Hoje estou triste e resfriado. Não sei se triste porque resfriado ou vice-versa. Talvez ontem à noite apanhasse um golpe do vento frio da melancolia. Agora, no céu azul-irremissível voejou uma andorinha sem pousar para o dizer o meu segredo, gratuita, gratuita. Mas, pense bem, porque azul é o céu devo dizer que Deus é azul?

Não. No fundo sempre impliquei com a andorinha que esvoaça indiferente e nem para à minha janela para dizer-me nunca mais. Hoje, nada de andorinhas! Abaixo o sentimentalismo sem vergonha dos artistas. Abaixo as imagens poéticas, que prometem desvendar um segredo que não existe. Hoje estou triste e resfriado, não suporto imagem poética. Hoje caí doente de uma tristeza que a música não cura.

Hoje, para ser franco de uma vez, queria ser apenas um retrato. Ficar quieto na parede, olhando a agitação dos outros, melhor que ficar triste e resfriado e, fora disso, permanecer em tédio ou esperança descabida. Hoje queria ser um retrato a óleo com uma data muito antiga, emoldurado em madeira envernizada. Inútil como a espada de meu avô, silente, misterioso e frio como o assoalho dos mares, de bigodes imensos e nostálgicos como todo retrato a óleo que se preze. Pelo menos, ninguém exigiria de mim o entusiasmo que não tenho, nem eu mesmo. Ninguém acharia impertinente meu silêncio porque é justamente próprio dos retratos o silêncio liso e o cansaço. Pelo menos não teria que assegurar para o futuro a subsistência do corpo e da alma, a vida mínima que se exige de um cidadão incorporado à enfadonha colmeia social.

Mas eu sei que nunca poderei ser um retrato: falta-me paciência, severidade e know-how. No fim de tudo, meus olhos fugiriam pela janela à procura do voo leviano das andorinhas, meus amigos se ririam, ora essa, logo ele, um retrato...

Não, estou burro demais, não serei um retrato. Prefiro, em vez disso, redigir a minuta do manifesto da burrice, nestes termos:

Só a burrice é infatigável. 

Só a burrice desconhece limites.

A burrice, ao que tudo indica, é a inteligência do futuro.
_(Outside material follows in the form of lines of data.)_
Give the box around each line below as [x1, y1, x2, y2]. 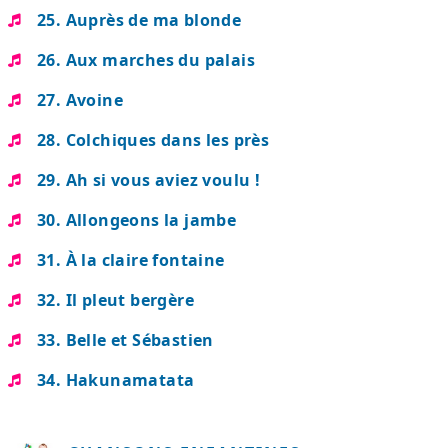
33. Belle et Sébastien [37, 329, 214, 351]
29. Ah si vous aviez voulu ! [37, 169, 261, 191]
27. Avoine [37, 89, 123, 111]
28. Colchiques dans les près [37, 129, 270, 151]
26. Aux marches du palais [37, 49, 255, 71]
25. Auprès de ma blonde [37, 9, 242, 31]
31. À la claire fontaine [37, 249, 225, 271]
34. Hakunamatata [37, 369, 195, 391]

O burro não carece nem de técnica nem de inspiração — está acima destas querelas vãs.

A burrice, resfriada, constipada, há de dominar o mundo.

Sou burro, logo existo.

O burro é sadio, o burro é forte, o burro é burro.

O burro é essencialmente dinâmico.

Colombo descobriu um mundo novo porque era burro, graças a Deus.

A lenda da invenção da roda é um símbolo perfeito da capacidade progressista e civilizadora do burrismo.

O burro de Buridan sempre manteve uma atitude de altiva superioridade perante os filósofos que discutem sobre ele.

O burrismo é a compreensão da opacidade universal.

Inverter os valores, pois a burrice não perturba a digestão do mundo.

*

Sou burro, não sou um retrato. Um burro completamente triste e resfriado pouco antes do crepúsculo. Sempre a bola que bate na parede e volta às mãos do menino, sempre os vulpinos, as estrelas, o corvo, os seixos, o João Sebastião, o Ariel, o Noel, as duas fomes do corpo, a hipertensão, as andorinhas...

Cansadíssimo. A simples existência comercial dos calendários me dá uma vontade burríssima de dormir.

Hoje sou deficitário, noturno, pessimista. Um resfriado. Amanhã, talvez... À custa de aspirina e outros oportunos disfarces. Hoje não.